Suppose that it is given that the Riemann curvature tensor in a metric space of dimension $d\geq2$ can be written as $$R_{abcd}=k(x^a)(g_{ac}g_{bd}-g_{ad}g_{bc})$$ where $x^a$ is a vector in the space.
What condition can I impose on $d$ to guarantee that $k(x^a)$ is a constant? I have been told that such a condition exists.
Not knowing what to do, I computed the contractions of the curvature tensor and got $$R_{bd}=g^{ac}R_{abcd}=k(d-1)g_{bd}$$ and $$R=g^{bd}g^{ac}R_{abcd}=kd(d-1)$$ But it probably is of no use?
This is Schur's lemma.
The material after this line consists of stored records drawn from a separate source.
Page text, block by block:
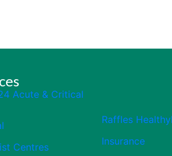
Acute & Critical
Centres
Raffles
Insurance
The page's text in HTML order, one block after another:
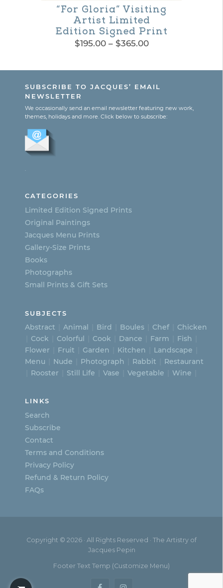
product“For Gloria” Visiting
Artist Limited
Edition Signed Print
$195.00 – $365.00Price
$365.00
has
multiple
variants.
The
options
may
be
chosen
on
the
product
page
SUBSCRIBE TO JACQUES’ EMAIL
NEWSLETTER
We occasionally send an email newsletter featuring new work,
themes, holidays and more. Click below to subscribe:
CATEGORIES
Limited Edition Signed Prints
Original Paintings
Jacques Menu Prints
Gallery-Size Prints
Books
Photographs
Small Prints & Gift Sets
SUBJECTS
Abstract Animal Bird Boules Chef
Chicken
Cock
Colorful Cook Dance Farm
Fish
Flower
Fruit Garden Kitchen
Landscape
Menu
Nude Photograph Rabbit
Restaurant
Rooster
Still Life Vase Vegetable Wine
LINKS
Search
Subscribe
Contact
Terms and Conditions
Privacy Policy
Refund & Return Policy
FAQs
Copyright © 2026 · All Rights Reserved · The Artistry of
Jacques Pepin
Footer Text Temp (Customize Menu)
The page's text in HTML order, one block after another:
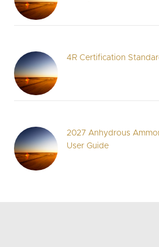
4R Certification
2027 Anhydrous
User Guide

The statement is that in dimension at least 3, if the sectional curvature at each points does not depend on the tangent 2-plane taken (i.e. the sectional curvature only depends on the point), then the sectional curvature is constant.
Starting from $$R_{ijkl}=k(x)(g_{ik}g_{jl}-g_{il}g_{jk}),$$ this can be seen by substituting this into the second Bianchi identity $$\nabla_mR_{ijkl}+\nabla_iR_{jmkl}+\nabla_jR_{mikl}=0.$$ In particular you get $$\nabla_mk (g_{ik}g_{jl}-g_{il}g_{jk})+\nabla_ik(g_{jk}g_{ml}-g_{jl}g_{mk})+\nabla_jk(g_{mk}g_{il}-g_{ml}g_{ik})=0.$$ Since the dimension is at least 3, we can take $i=k,$ $j=l$ and $m$ all distinct and this gives $\nabla_mk=0$, so that $k$ is constnat.